The lines from the one containing "Booking Engine for commission-free online" through the final line of the data below must be written out exactly, both included, and nothing more.

[Collected data entries]
══════════
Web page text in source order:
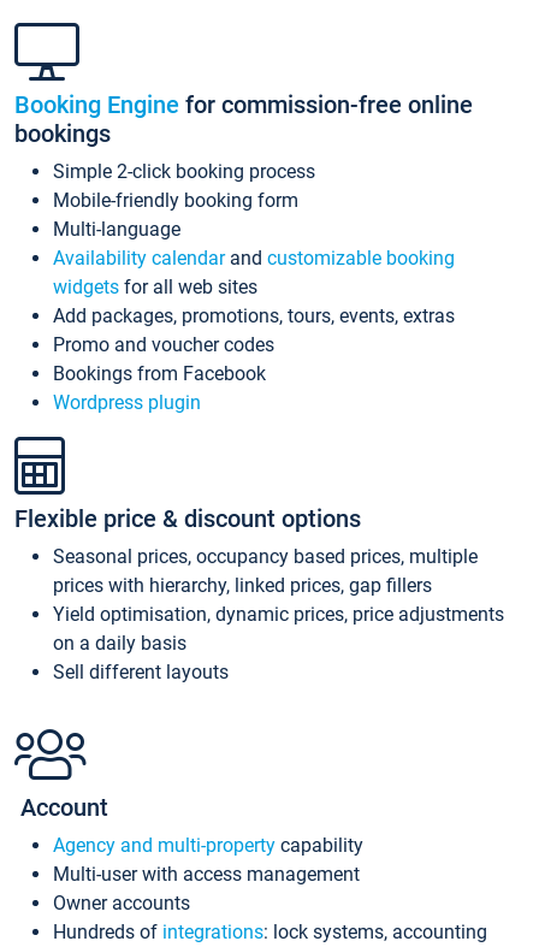
Booking Engine for commission-free online
bookings
Simple 2-click booking process
Mobile-friendly booking form
Multi-language
Availability calendarand customizable booking
widgets for all web sites
Add packages, promotions, tours, events, extras
Promo and voucher codes
Bookings from Facebook
Wordpress plugin
Flexible price & discount options
Seasonal prices, occupancy based prices, multiple
prices with hierarchy, linked prices, gap fillers
Yield optimisation, dynamic prices, price adjustments
on a daily basis
Sell different layouts
Account
Agency and multi-property capability
Multi-user with access management
Owner accounts
Hundreds of integrations: lock systems, accounting
══════════
» Solution to this exercise:
Booking Engine for commission-free online
bookings
Simple 2-click booking process
Mobile-friendly booking form
Multi-language
Availability calendarand customizable booking
widgets for all web sites
Add packages, promotions, tours, events, extras
Promo and voucher codes
Bookings from Facebook
Wordpress plugin
Flexible price & discount options
Seasonal prices, occupancy based prices, multiple
prices with hierarchy, linked prices, gap fillers
Yield optimisation, dynamic prices, price adjustments
on a daily basis
Sell different layouts
Account
Agency and multi-property capability
Multi-user with access management
Owner accounts
Hundreds of integrations: lock systems, accounting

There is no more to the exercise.